B_INST, E_INST = "[INST]", "[/INST]"  # for instruction models
B_SYS, E_SYS = "<<SYS>>\n", "\n<</SYS>>\n\n"

print(SYSTEM_PROMPT)

Install required dependencies

In [None]:
!pip install -q -U transformers peft accelerate optimum bitsandbytes

!pip install datasets==2.10.1

!pip install auto-gptq --extra-index-url https://huggingface.github.io/autogptq-index/whl/cu118/

Load global dependencies.

In [None]:
import torch
import json
import os

Download the quantized pre-trained model from HuggingFace and load it in memory.

In [None]:
from transformers import AutoTokenizer, AutoModelForCausalLM

model = AutoModelForCausalLM.from_pretrained(
    model_id,
    device_map="auto",
    # rope_scaling = {"type": "dynamic", "factor": scaling_factor}
)
tokenizer = AutoTokenizer.from_pretrained(model_id)

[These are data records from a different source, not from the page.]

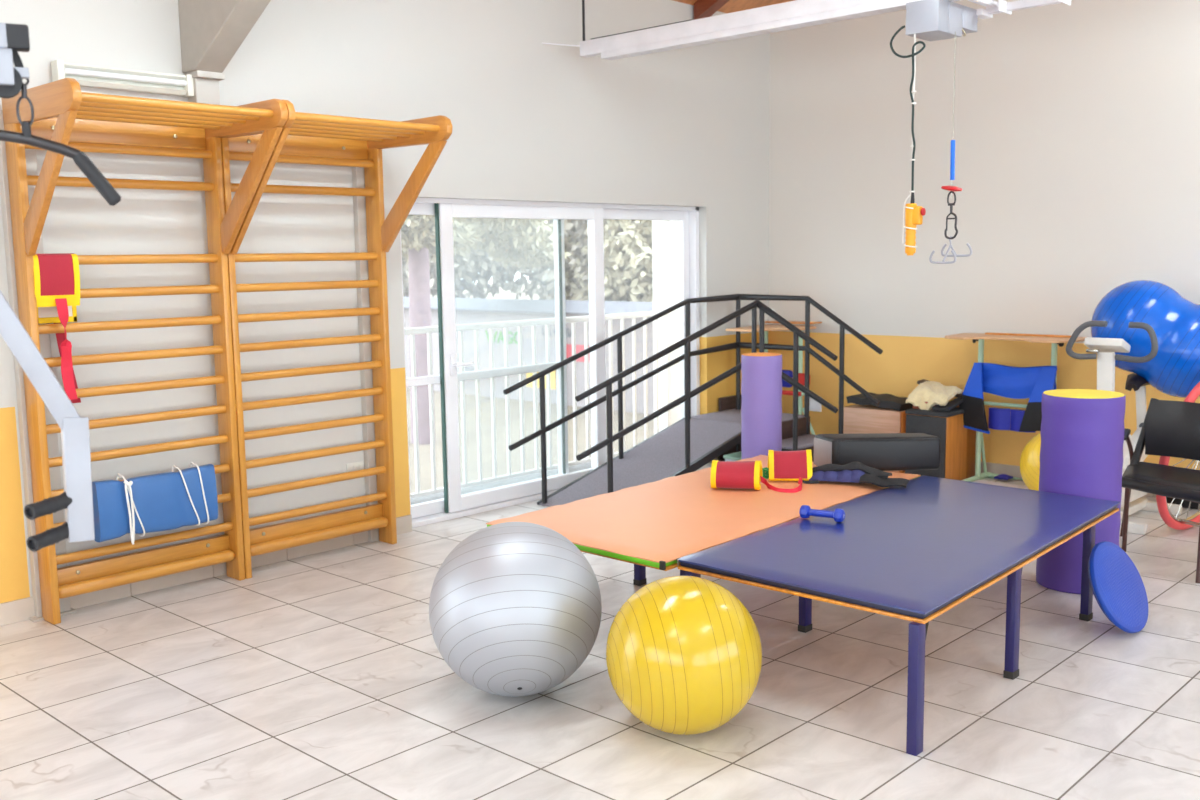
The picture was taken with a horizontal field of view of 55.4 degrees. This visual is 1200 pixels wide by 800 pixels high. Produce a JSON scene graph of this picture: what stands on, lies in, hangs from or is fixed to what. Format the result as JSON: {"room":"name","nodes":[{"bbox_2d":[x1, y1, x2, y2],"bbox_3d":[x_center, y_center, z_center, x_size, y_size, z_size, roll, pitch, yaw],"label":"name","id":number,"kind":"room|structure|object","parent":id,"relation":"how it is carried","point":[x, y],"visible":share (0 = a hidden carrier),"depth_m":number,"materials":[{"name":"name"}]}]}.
{"room":"care facility","nodes":[
{"label":"care facility","id":0,"kind":"room"},
{"bbox_2d":[0,0,769,602],"bbox_3d":[-2.287,-0.763,5.903,0.240,3.660,11.030,6,10,43],"label":"wall","id":1,"kind":"structure","parent":0,"point":[532,120],"depth_m":6.57,"materials":[{"name":"paint"}]},
{"bbox_2d":[51,60,193,97],"bbox_3d":[-2.309,-1.560,5.561,0.073,0.107,0.672,6,10,43],"label":"strip light","id":2,"kind":"object","parent":1,"relation":"attached to","point":[93,76],"visible":0.85,"depth_m":5.54,"materials":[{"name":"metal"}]},
{"bbox_2d":[185,70,224,104],"bbox_3d":[-2.013,-1.492,5.846,0.130,0.352,0.150,6,10,43],"label":"column","id":3,"kind":"structure","parent":1,"relation":"attached to","point":[206,83],"depth_m":5.80,"materials":[{"name":"white paint"}]},
{"bbox_2d":[0,515,411,625],"bbox_3d":[-2.340,0.936,5.845,0.014,0.105,3.427,6,10,43],"label":"baseboard","id":4,"kind":"structure","parent":1,"relation":"attached to","point":[19,610],"depth_m":5.98,"materials":[{"name":"stone"}]},
{"bbox_2d":[346,461,363,471],"bbox_3d":[-1.445,0.403,6.751,0.012,0.070,0.120,6,10,43],"label":"socket plate","id":5,"kind":"object","parent":1,"relation":"attached to","point":[354,466],"visible":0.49,"depth_m":6.74,"materials":[{"name":"white plastic"}]},
{"bbox_2d":[400,203,568,518],"bbox_3d":[-0.762,-0.298,7.646,0.051,1.984,1.490,6,10,43],"label":"door","id":6,"kind":"structure","parent":1,"relation":"in","point":[434,506],"depth_m":8.05,"materials":[{"name":"white metal"}]},
{"bbox_2d":[434,203,606,512],"bbox_3d":[-0.469,-0.325,7.823,0.116,1.984,1.517,6,10,43],"label":"door","id":7,"kind":"structure","parent":1,"relation":"in","point":[454,501],"depth_m":7.48,"materials":[{"name":"white metal"}]},
{"bbox_2d":[412,198,699,527],"bbox_3d":[-0.274,-0.366,8.150,0.190,2.050,2.990,6,10,43],"label":"door frame","id":8,"kind":"structure","parent":1,"relation":"attached to","point":[693,211],"depth_m":8.49,"materials":[{"name":"white metal"}]},
{"bbox_2d":[588,209,688,467],"bbox_3d":[0.322,-0.460,8.799,0.045,1.984,1.122,6,10,43],"label":"door","id":9,"kind":"structure","parent":1,"relation":"in","point":[682,217],"depth_m":8.98,"materials":[{"name":"white metal"}]},
{"bbox_2d":[0,460,1199,799],"bbox_3d":[0.944,1.345,3.026,9.300,0.100,10.850,6,10,43],"label":"floor","id":10,"kind":"structure","parent":0,"point":[324,675],"depth_m":4.30,"materials":[{"name":"tile"}]},
{"bbox_2d":[0,110,75,621],"bbox_3d":[-2.652,-0.138,5.346,0.075,2.370,0.200,6,10,43],"label":"column","id":11,"kind":"structure","parent":10,"relation":"on","point":[31,156],"depth_m":5.34,"materials":[{"name":"grey paint"}]},
{"bbox_2d":[0,22,94,551],"bbox_3d":[-1.743,0.270,2.521,0.900,2.240,1.068,6,10,43],"label":"machine","id":12,"kind":"object","parent":10,"relation":"on","point":[76,499],"visible":1,"depth_m":2.67,"materials":[{"name":"white paint"}]},
{"bbox_2d":[0,78,120,205],"bbox_3d":[-1.363,-0.590,2.597,0.497,0.290,0.037,-5,8,-29],"label":"bar","id":13,"kind":"object","parent":12,"relation":"hanging from","point":[81,159],"visible":1,"depth_m":2.65,"materials":[{"name":"metal"}]},
{"bbox_2d":[2,78,287,624],"bbox_3d":[-2.059,-0.184,5.392,0.762,2.432,0.993,6,10,43],"label":"bars","id":14,"kind":"object","parent":10,"relation":"on","point":[64,114],"visible":0.96,"depth_m":5.52,"materials":[{"name":"brown wood"}]},
{"bbox_2d":[33,253,80,402],"bbox_3d":[-2.507,-0.323,5.298,0.149,0.706,0.218,6,10,43],"label":"weight","id":15,"kind":"object","parent":14,"relation":"hanging from","point":[56,276],"visible":0.94,"depth_m":5.28,"materials":[{"name":"red fabric"}]},
{"bbox_2d":[92,462,217,543],"bbox_3d":[-2.178,0.507,5.619,0.122,0.342,0.600,6,10,43],"label":"mat","id":16,"kind":"object","parent":14,"relation":"hanging from","point":[172,500],"visible":1,"depth_m":5.58,"materials":[{"name":"blue plastic"}]},
{"bbox_2d":[221,99,452,578],"bbox_3d":[-1.380,-0.285,6.112,0.762,2.432,0.991,6,10,43],"label":"bars","id":17,"kind":"object","parent":10,"relation":"on","point":[305,138],"visible":0.82,"depth_m":6.30,"materials":[{"name":"brown wood"}]},
{"bbox_2d":[352,167,378,541],"bbox_3d":[-1.361,-0.273,6.743,0.045,2.250,0.110,6,10,43],"label":"column","id":18,"kind":"structure","parent":10,"relation":"on","point":[358,178],"depth_m":6.69,"materials":[{"name":"grey paint"}]},
{"bbox_2d":[429,522,601,696],"bbox_3d":[-0.325,0.804,4.416,0.664,0.664,0.664,3,8,26],"label":"exercise ball","id":19,"kind":"object","parent":10,"relation":"on","point":[515,608],"visible":1,"depth_m":4.17,"materials":[{"name":"silver rubber"}]},
{"bbox_2d":[606,576,761,734],"bbox_3d":[0.296,0.899,4.043,0.550,0.550,0.550,-2,7,-6],"label":"exercise ball","id":20,"kind":"object","parent":10,"relation":"on","point":[684,653],"visible":1,"depth_m":3.84,"materials":[{"name":"yellow plastic"}]},
{"bbox_2d":[503,294,882,506],"bbox_3d":[0.722,-0.008,7.955,1.355,1.358,2.595,6,10,43],"label":"stairs","id":21,"kind":"structure","parent":10,"relation":"on","point":[685,446],"depth_m":8.20,"materials":[{"name":"black metal"}]},
{"bbox_2d":[486,455,919,585],"bbox_3d":[0.607,0.716,5.641,1.108,0.504,2.230,6,10,43],"label":"table","id":22,"kind":"object","parent":10,"relation":"on","point":[655,524],"visible":0.62,"depth_m":5.23,"materials":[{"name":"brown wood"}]},
{"bbox_2d":[710,460,802,492],"bbox_3d":[0.791,0.381,5.751,0.445,0.159,0.218,1,7,13],"label":"weight","id":23,"kind":"object","parent":22,"relation":"on","point":[724,474],"visible":1,"depth_m":5.69,"materials":[{"name":"red fabric"}]},
{"bbox_2d":[762,449,812,480],"bbox_3d":[0.978,0.336,6.003,0.256,0.162,0.264,0,7,6],"label":"weight","id":24,"kind":"object","parent":22,"relation":"on","point":[781,465],"visible":0.97,"depth_m":5.90,"materials":[{"name":"red fabric"}]},
{"bbox_2d":[802,461,908,487],"bbox_3d":[1.281,0.369,5.870,0.603,0.105,0.250,2,8,22],"label":"belt","id":25,"kind":"object","parent":22,"relation":"on","point":[857,472],"visible":0.99,"depth_m":5.81,"materials":[{"name":"black fabric"}]},
{"bbox_2d":[814,433,940,470],"bbox_3d":[1.502,0.284,6.200,0.659,0.184,0.198,-1,7,2],"label":"bolster","id":26,"kind":"object","parent":22,"relation":"on","point":[881,451],"visible":0.8,"depth_m":6.12,"materials":[{"name":"black leather"}]},
{"bbox_2d":[718,394,741,460],"bbox_3d":[1.181,0.209,9.532,0.023,0.520,0.620,6,10,43],"label":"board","id":27,"kind":"object","parent":10,"relation":"on","point":[729,402],"visible":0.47,"depth_m":9.37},
{"bbox_2d":[723,451,741,460],"bbox_3d":[1.133,0.485,8.925,0.220,0.125,0.280,6,10,43],"label":"storage box","id":28,"kind":"object","parent":10,"relation":"on","point":[736,456],"visible":0.24,"depth_m":8.87,"materials":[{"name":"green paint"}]},
{"bbox_2d":[741,353,781,458],"bbox_3d":[1.002,0.243,7.094,0.252,1.067,0.253,6,10,43],"label":"cylinder","id":29,"kind":"object","parent":10,"relation":"on","point":[761,382],"visible":0.6,"depth_m":6.97,"materials":[{"name":"purple plastic"}]},
{"bbox_2d":[726,320,821,434],"bbox_3d":[1.438,-0.060,9.237,0.660,1.114,0.760,6,10,43],"label":"frame","id":30,"kind":"object","parent":10,"relation":"on","point":[814,405],"visible":0.53,"depth_m":9.28,"materials":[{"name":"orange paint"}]},
{"bbox_2d":[726,320,821,331],"bbox_3d":[1.393,-0.594,9.205,0.559,0.045,0.760,6,10,43],"label":"tray","id":31,"kind":"object","parent":30,"relation":"on","point":[767,327],"depth_m":9.14,"materials":[{"name":"brown wood"}]},
{"bbox_2d":[843,404,905,472],"bbox_3d":[2.192,0.294,8.914,0.515,0.475,0.310,6,10,43],"label":"wooden box","id":32,"kind":"object","parent":10,"relation":"on","point":[858,419],"visible":0.22,"depth_m":8.78,"materials":[{"name":"orange wood"}]},
{"bbox_2d":[846,392,912,411],"bbox_3d":[2.190,0.012,8.884,0.475,0.096,0.262,6,10,43],"label":"cushion","id":33,"kind":"object","parent":32,"relation":"on","point":[899,404],"visible":0.82,"depth_m":8.80,"materials":[{"name":"black fabric"}]},
{"bbox_2d":[677,475,1120,755],"bbox_3d":[1.391,0.790,4.947,1.117,0.507,2.164,6,10,43],"label":"table","id":34,"kind":"object","parent":10,"relation":"on","point":[920,550],"visible":0.92,"depth_m":4.54,"materials":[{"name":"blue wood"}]},
{"bbox_2d":[799,505,844,521],"bbox_3d":[0.979,0.500,5.035,0.199,0.062,0.062,3,8,31],"label":"dumbbell","id":35,"kind":"object","parent":34,"relation":"on","point":[805,511],"visible":1,"depth_m":5.02,"materials":[{"name":"blue plastic"}]},
{"bbox_2d":[905,407,966,479],"bbox_3d":[2.459,0.331,8.354,0.330,0.535,0.345,6,10,43],"label":"wooden box","id":36,"kind":"object","parent":10,"relation":"on","point":[948,426],"visible":0.46,"depth_m":8.22,"materials":[{"name":"orange wood"}]},
{"bbox_2d":[906,381,961,409],"bbox_3d":[2.442,-0.011,8.320,0.310,0.215,0.338,6,10,43],"label":"sheepskin","id":37,"kind":"object","parent":36,"relation":"on","point":[932,392],"visible":0.99,"depth_m":8.30,"materials":[{"name":"beige fur"}]},
{"bbox_2d":[932,397,962,410],"bbox_3d":[2.533,0.020,8.265,0.138,0.094,0.295,6,10,43],"label":"rubber mat","id":38,"kind":"object","parent":36,"relation":"on","point":[952,404],"visible":0.88,"depth_m":8.20,"materials":[{"name":"black rubber"}]},
{"bbox_2d":[956,405,975,478],"bbox_3d":[2.597,0.290,8.617,0.440,0.545,0.212,6,10,43],"label":"wooden box","id":39,"kind":"object","parent":10,"relation":"on","point":[971,434],"visible":0.03,"depth_m":8.48,"materials":[{"name":"brown wood"}]},
{"bbox_2d":[917,379,962,397],"bbox_3d":[2.590,-0.074,8.550,0.403,0.136,0.140,4,9,34],"label":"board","id":40,"kind":"object","parent":39,"relation":"on","point":[922,380],"visible":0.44,"depth_m":8.58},
{"bbox_2d":[973,480,1027,488],"bbox_3d":[2.795,0.638,7.918,0.621,0.024,0.561,6,10,43],"label":"sheet","id":41,"kind":"object","parent":10,"relation":"on","point":[976,481],"visible":0.12,"depth_m":8.14,"materials":[{"name":"white"}]},
{"bbox_2d":[994,474,1012,479],"bbox_3d":[2.943,0.555,8.333,0.106,0.032,0.106,6,10,43],"label":"cloth","id":42,"kind":"object","parent":10,"relation":"on","point":[1001,476],"visible":1,"depth_m":8.31,"materials":[{"name":"blue fabric"}]},
{"bbox_2d":[945,332,1085,481],"bbox_3d":[2.899,0.086,8.057,0.940,1.089,0.537,6,10,43],"label":"frame","id":43,"kind":"object","parent":10,"relation":"on","point":[997,379],"visible":0.89,"depth_m":8.11,"materials":[{"name":"blue fabric"}]},
{"bbox_2d":[945,332,1085,342],"bbox_3d":[2.889,-0.440,7.989,0.940,0.027,0.490,6,10,43],"label":"tray","id":44,"kind":"object","parent":43,"relation":"on","point":[1033,338],"depth_m":7.98,"materials":[{"name":"brown wood"}]},
{"bbox_2d":[1020,433,1040,490],"bbox_3d":[3.050,0.437,7.580,0.500,0.500,0.500,-3,8,-19],"label":"exercise ball","id":45,"kind":"object","parent":10,"relation":"on","point":[1030,456],"visible":0.2,"depth_m":7.51,"materials":[{"name":"yellow plastic"}]},
{"bbox_2d":[1036,389,1125,594],"bbox_3d":[2.395,0.445,5.705,0.384,0.972,0.384,6,10,43],"label":"cylinder","id":46,"kind":"object","parent":10,"relation":"on","point":[1082,432],"visible":0.7,"depth_m":5.54,"materials":[{"name":"purple plastic"}]},
{"bbox_2d":[1088,541,1147,632],"bbox_3d":[2.287,0.823,5.042,0.412,0.372,0.206,-7,10,-42],"label":"disc","id":47,"kind":"object","parent":10,"relation":"on","point":[1117,586],"visible":1,"depth_m":5.00,"materials":[{"name":"blue plastic"}]},
{"bbox_2d":[1066,320,1181,534],"bbox_3d":[3.264,0.121,7.037,0.528,1.256,0.829,6,10,43],"label":"exercise bike","id":48,"kind":"object","parent":10,"relation":"on","point":[1106,358],"visible":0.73,"depth_m":6.87,"materials":[{"name":"metal"}]},
{"bbox_2d":[1091,280,1199,397],"bbox_3d":[3.498,-0.382,7.091,0.845,0.721,0.582,5,9,37],"label":"ball","id":49,"kind":"object","parent":48,"relation":"on","point":[1174,371],"visible":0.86,"depth_m":6.91,"materials":[{"name":"blue plastic"}]},
{"bbox_2d":[1120,398,1199,582],"bbox_3d":[3.038,0.448,6.166,0.669,0.843,0.769,6,10,43],"label":"armchair","id":50,"kind":"object","parent":10,"relation":"on","point":[1169,428],"visible":0.94,"depth_m":6.25,"materials":[{"name":"black plastic"}]},
{"bbox_2d":[1156,382,1199,529],"bbox_3d":[3.613,0.306,6.657,0.447,0.965,0.968,6,10,43],"label":"wheel","id":51,"kind":"object","parent":10,"relation":"on","point":[1166,515],"visible":0.51,"depth_m":6.62,"materials":[{"name":"metal"}]},
{"bbox_2d":[1166,497,1199,509],"bbox_3d":[3.885,0.614,7.438,0.340,0.160,0.200,6,10,43],"label":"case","id":52,"kind":"object","parent":10,"relation":"on","point":[1185,504],"visible":0.21,"depth_m":7.41,"materials":[{"name":"plastic"}]},
{"bbox_2d":[673,0,793,12],"bbox_3d":[-0.853,-3.410,4.179,5.000,2.580,11.230,6,10,43],"label":"ceiling","id":53,"kind":"structure","parent":0,"point":[731,6],"depth_m":8.98,"materials":[{"name":"brown wood"}]},
{"bbox_2d":[178,0,270,72],"bbox_3d":[-0.992,-2.661,4.702,3.000,2.227,0.155,6,10,43],"label":"roof beam","id":54,"kind":"structure","parent":53,"relation":"attached to","point":[212,32],"depth_m":5.62,"materials":[{"name":"white paint"}]},
{"bbox_2d":[694,0,729,19],"bbox_3d":[2.335,-3.877,7.103,4.380,2.320,0.110,6,10,43],"label":"rafter","id":55,"kind":"object","parent":53,"relation":"attached to","point":[702,8],"visible":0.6,"depth_m":8.63,"materials":[{"name":"brown wood"}]},
{"bbox_2d":[542,0,958,59],"bbox_3d":[2.965,-3.219,4.517,8.951,2.598,0.298,6,10,43],"label":"rail","id":56,"kind":"object","parent":53,"relation":"hanging from","point":[795,14],"visible":1,"depth_m":6.80,"materials":[{"name":"white metal"}]},
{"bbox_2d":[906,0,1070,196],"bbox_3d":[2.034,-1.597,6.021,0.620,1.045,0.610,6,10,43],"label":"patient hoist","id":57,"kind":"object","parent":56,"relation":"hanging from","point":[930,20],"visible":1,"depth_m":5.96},
{"bbox_2d":[890,25,925,254],"bbox_3d":[1.623,-1.363,6.019,0.202,1.196,0.072,6,10,43],"label":"remote control","id":58,"kind":"object","parent":57,"relation":"hanging from","point":[914,214],"visible":1,"depth_m":6.01,"materials":[{"name":"yellow plastic"}]},
{"bbox_2d":[944,191,957,238],"bbox_3d":[1.853,-0.975,6.024,0.075,0.254,0.014,6,10,43],"label":"hook","id":59,"kind":"object","parent":57,"relation":"hanging from","point":[951,205],"visible":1,"depth_m":6.02,"materials":[{"name":"metal"}]},
{"bbox_2d":[929,236,971,263],"bbox_3d":[1.855,-0.795,6.043,0.209,0.146,0.077,6,10,43],"label":"spreader","id":60,"kind":"object","parent":59,"relation":"hanging from","point":[954,255],"visible":1,"depth_m":6.04,"materials":[{"name":"white paint"}]},
{"bbox_2d":[769,0,1199,469],"bbox_3d":[4.716,-2.134,6.587,9.340,6.000,0.200,6,10,43],"label":"wall","id":61,"kind":"structure","parent":0,"point":[1076,135],"depth_m":8.36,"materials":[{"name":"paint"}]},
{"bbox_2d":[981,462,1155,497],"bbox_3d":[4.742,0.707,6.813,8.982,0.105,0.014,6,10,43],"label":"baseboard","id":62,"kind":"structure","parent":61,"relation":"attached to","point":[1011,470],"depth_m":8.43,"materials":[{"name":"stone"}]},
{"label":"outside","id":63,"kind":"structure","parent":0,"visible":0},
{"bbox_2d":[411,457,613,504],"bbox_3d":[-1.939,0.929,7.311,0.910,0.140,12.600,6,10,43],"label":"floor","id":64,"kind":"structure","parent":63,"point":[588,465],"depth_m":8.86,"materials":[{"name":"stone"}]},
{"bbox_2d":[404,310,672,498],"bbox_3d":[-0.828,0.020,8.713,0.045,1.220,4.330,6,10,43],"label":"terrace railing","id":65,"kind":"object","parent":64,"relation":"on","point":[519,323],"visible":0.42,"depth_m":8.94,"materials":[{"name":"metal"}]},
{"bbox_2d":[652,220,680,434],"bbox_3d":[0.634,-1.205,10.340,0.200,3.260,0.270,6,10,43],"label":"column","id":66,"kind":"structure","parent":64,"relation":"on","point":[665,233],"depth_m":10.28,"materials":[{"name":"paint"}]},
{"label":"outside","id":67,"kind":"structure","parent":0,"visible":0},
{"bbox_2d":[407,283,653,493],"bbox_3d":[-11.683,-2.827,40.434,58.850,0.200,80.000,6,10,43],"label":"ground","id":68,"kind":"structure","parent":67,"point":[470,400],"depth_m":12.68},
{"bbox_2d":[401,215,570,443],"bbox_3d":[-1.892,-2.037,13.800,2.759,4.604,5.976,0,7,7],"label":"tree","id":69,"kind":"object","parent":68,"relation":"on","point":[519,243],"visible":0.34,"depth_m":12.38,"materials":[{"name":"green plant"}]},
{"bbox_2d":[402,219,637,300],"bbox_3d":[-3.643,-4.030,23.073,11.358,6.295,6.629,5,9,38],"label":"tree","id":70,"kind":"object","parent":68,"relation":"on","point":[477,266],"visible":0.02,"depth_m":20.61,"materials":[{"name":"green plant"}]},
{"bbox_2d":[403,297,653,413],"bbox_3d":[-1.358,-0.743,16.305,19.000,1.390,0.650,6,10,43],"label":"wall","id":71,"kind":"structure","parent":68,"relation":"on","point":[467,310],"depth_m":15.67,"materials":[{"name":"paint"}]},
{"bbox_2d":[465,367,473,371],"bbox_3d":[-1.894,-0.434,16.602,0.180,0.080,0.015,6,10,43],"label":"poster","id":72,"kind":"object","parent":71,"relation":"attached to","point":[467,369],"depth_m":16.60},
{"bbox_2d":[526,370,555,388],"bbox_3d":[-0.805,-0.313,15.592,0.560,0.300,0.015,6,10,43],"label":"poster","id":73,"kind":"object","parent":71,"relation":"attached to","point":[553,374],"depth_m":15.52,"materials":[{"name":"yellow paper"}]},
{"bbox_2d":[566,344,589,361],"bbox_3d":[-0.292,-0.617,15.065,0.420,0.220,0.015,6,10,43],"label":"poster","id":74,"kind":"object","parent":71,"relation":"attached to","point":[579,347],"depth_m":15.06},
{"bbox_2d":[545,219,652,301],"bbox_3d":[2.606,-2.540,19.642,8.568,4.014,4.717,6,10,43],"label":"tree","id":75,"kind":"object","parent":68,"relation":"on","point":[629,252],"visible":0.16,"depth_m":19.43,"materials":[{"name":"green plant"}]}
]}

Check model configurations

In [None]:
print(model.config)

# Prepare dataset for fine-tuning

Load the dataset.

In [None]:
from datasets import load_dataset

eval_dataset = load_dataset('json', data_files='PATH', split='train') # `data_files` argument should be the path to validation split files
train_dataset = load_dataset('json', data_files='PATH', split='train') # `data_files` argument should be the path to training split files

If an error arises while reading the input JSON files, replace all single quotes (') with escaped double quotes (\") in the training and validation files.

Check the data format. Fields descriptions are [here](https://github.com/madaan/pie-perf#dataset). The contents of the 'input' and 'target' fields are the slow and optimized program pairs.

In [None]:
train_dataset[0]

Setup some tokenization settings like left padding so [training uses less memory](https://ai.stackexchange.com/questions/41485/while-fine-tuning-a-decoder-only-llm-like-llama-on-chat-dataset-what-kind-of-pa).

In [None]:
tokenizer.add_eos_token = True
tokenizer.pad_token_id = 0
tokenizer.padding_side = "left"

Redefine the tokenize function to make labels and input_ids the same (self-supervised learning).

In [None]:
def tokenize(prompt):
    result = tokenizer(
        prompt,
        truncation=True,
        max_length=512,
        padding=False,
        return_tensors=None,
        add_special_tokens=True
    )

    # "self-supervised learning" means the labels are also the inputs:
    result["labels"] = result["input_ids"].copy()

    return result

Convert each `data_point` of the dataset into a prompt, so the model is fine-tuned using such prompts. The same method is used to generate few-shot examples from the dataset for prompt-tuning.

In [None]:
def generate_and_tokenize_prompt(data_point):
    full_prompt =f"""# java code before refactoring:
{data_point["before"]}

# refactored version of the same java code:
{data_point["after"]}
"""
    return tokenize(f"{B_INST} {B_SYS}{SYSTEM_PROMPT}{E_SYS}{full_prompt} {E_INST}")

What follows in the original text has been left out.